Kimse kul hakkıyla kıyamet günü Mevlâ’nın huzuruna çıkmak istemiyor, istisnasız
herkes Allah rızasını
düşünüyor, Allah rızası için
konuşuyor, Allah rızası için
yaşıyor, Sultan’ın ömrü ve ordusunun muzafferiyeti için dua ediyorlardı.
Papazlar bu hâlleri görüp şaşkına döndüler. Kaç
şehir dolaştıkları hâlde mahkemelerde ağır cezalık bir davaya rastlamadılar.
Hırsızlık, cinayet, ırza tecavüz, dolandırıcılık -âdeta- meçhuldü.

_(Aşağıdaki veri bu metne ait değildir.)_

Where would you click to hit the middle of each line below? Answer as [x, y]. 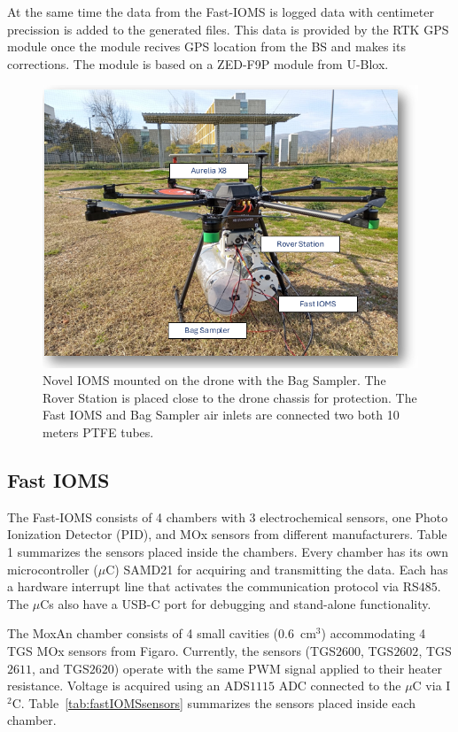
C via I [431, 686]
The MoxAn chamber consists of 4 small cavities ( [143, 633]
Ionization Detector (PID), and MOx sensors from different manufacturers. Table [227, 534]
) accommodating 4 [373, 633]
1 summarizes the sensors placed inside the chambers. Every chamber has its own [228, 552]
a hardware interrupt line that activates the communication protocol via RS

Bir muhakeme
onların çok dikkatini çekti. Hayret içinde kaldılar.
Kadı
efendiye bir davacı ve davalı gelmişti. Davacı şöyle bir mesele arz etti: “Efendim,
bendeniz bu din kardeşimin falan tarlasını satın aldım. Ekin için çift
sürerken, orada altın dolu bir küpe rastladım. Küpü alıp tarlasını satın
aldığım bu kardeşime götürdüm. O da, ‘Ben bu tarlayı altı ve üstü ile sattım’
deyip kabul etmedi. Hâlbuki toprağın altından bu küpün çıkacağını bilse
satmazdı.”
Kadı
efendi öbür kişiye söz verdi. O da, “Durum aynen kardeşimin arz ettiği gibi oldu.

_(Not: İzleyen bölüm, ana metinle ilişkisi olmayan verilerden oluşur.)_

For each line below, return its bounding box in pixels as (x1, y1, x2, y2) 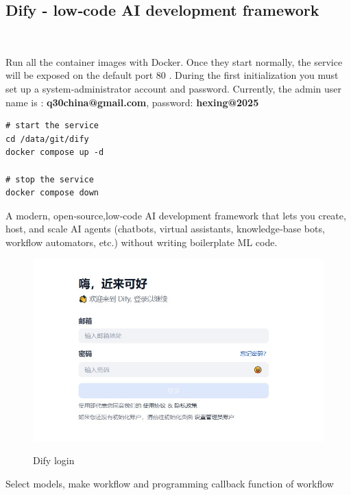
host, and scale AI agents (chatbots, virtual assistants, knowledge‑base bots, (5, 221, 325, 236)
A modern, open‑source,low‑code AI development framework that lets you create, (5, 208, 346, 222)
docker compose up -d (5, 147, 104, 158)
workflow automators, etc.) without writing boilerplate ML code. (5, 234, 278, 249)
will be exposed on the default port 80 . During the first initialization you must (5, 68, 339, 82)
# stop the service (5, 174, 94, 184)
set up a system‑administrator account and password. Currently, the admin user (5, 81, 341, 95)
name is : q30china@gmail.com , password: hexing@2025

Fakat ben ona tarlayı satınca altı ve üstü hepsi içine girer düşüncesindeyim.
Nasıl üstündeki mahsulden bir hakkım yoksa, altındakinde de öyledir” dedi.
Papazların
hayretle temaşa ettikleri bu durum, kadı efendi için tabiî bir hâdise idi,
İslâm’ı hakkıyla yaşayan bir toplum için bu, en tabiî bir hâldi.
Kadı,
bu iki gerçek Müslüman insan arasında hüküm vermekte güçlük çekmedi. Birinin
salih bir oğlu, diğerinin de saliha bir kızı olduğunu öğrenince ikisine aracı
oldu. Tarafeynin rızası ile bu iki gencin nikâhlarını kıydı. O bir küp altını
da onların düğün ve çeyiz masraflarında harcattırdı. Burada, yaşanan bir İslâm anlayış ve adaleti
sergileniyordu.
Papazlar, bütün bunları gezip gördükten sonra, hava
kararırken kızlarını bir medreseye gönderdiler. Kızlar, kapıyı açan gençlere, “Hava karardı, yolumuzu kaybettik. Bizi
bu gece misafir eder misiniz? Çaresisiz!” dediler. Talebeler
düşünüp taşındılar, nihayet kendi odalarını bu iki kıza verdikten sonra araya
bir perde gerip mangal başında sabahladılar. Sabahleyin de kızları yolcu
ettiler. Papazlar, merakla gecenin nasıl geçtiğini kızlarına sordular. Onlar da
olan hâdiseyi şöyle anlattılar: “Kendi yerlerini bize terk ettiler. Kendileri
odanın ucuna çekildiler. Ortadaki mangal ateşini ellerine alıp bırakıyor,
birbirlerine dehşetle, ‘Rabbimiz bizleri cehennem azabından korusun,
bizleri ânı istikbâlle değiştiren ahmaklardan eylemesin!’ diyorlardı.
Bizlere dönüp bakmıyorlardı bile!”
Bu
misâl, Osmanlı
Devleti’nde iffet ve
namusların teminat altında olduğunu sergilemektedir. Böyle misâller çoktur.
Meselâ Fatih’in Bosna fethinden sonra
çıkarttığı bir fermanında,
“Sakın ola Sırp kızları
su almak için çeşme başlarına geldiklerinde, askerlerim oralarda bulunmaya!” demesi de imparatorluktaki
iffet ve namus teminatının diğer bir tezahürüdür. Fatih bu fermanı ile hem
askerlerini, hem de teminatı altındaki Hıristiyan tebaanın kızlarının iffetini
muhafaza etmiş oluyordu.
Osmanlı ülkesini gezip görmekle vazifeli papazlar,
Hıristiyan mahallelerini de görmeden edemediler. Fener semtine doğru gezintiye
çıktılar. Hıristiyanlar bile onların iyi bildiği fetihten evvelki zamana
kıyasen değişmiş, sokaklardaki pislik dahi azalmıştı. Artık kimse kimseye
zulmetmeye cesaret edemiyordu. Nasıl başka türlü olabilirdi ki? Hıristiyanların
gözü önünde Kadı
Hızır Bey, Padişah’a bile
ceza vermekten çekinmemişti. Herkes huzur içinde işine devam ediyor, eskisi
gibi içip içip sokaklarda nara atarak sarhoş olamıyordu. Fakir Hıristiyan
ailelere bile ev dağıtılmıştı.
Papazlar bu uzun tetkik ve teftişten sonra izin alıp Fatih’in huzuruna çıktılar. Müşahedelerini bir bir arz edip, “Bu millet ve devlet böyle giderse kıyamete kadar devam eder. Böyle bir ahlâk ve yaşayışa sahip olan insanların dini, elbette Hak Dinidir” dediler ve Kelime-i Şahadet getirip Müslüman oldular.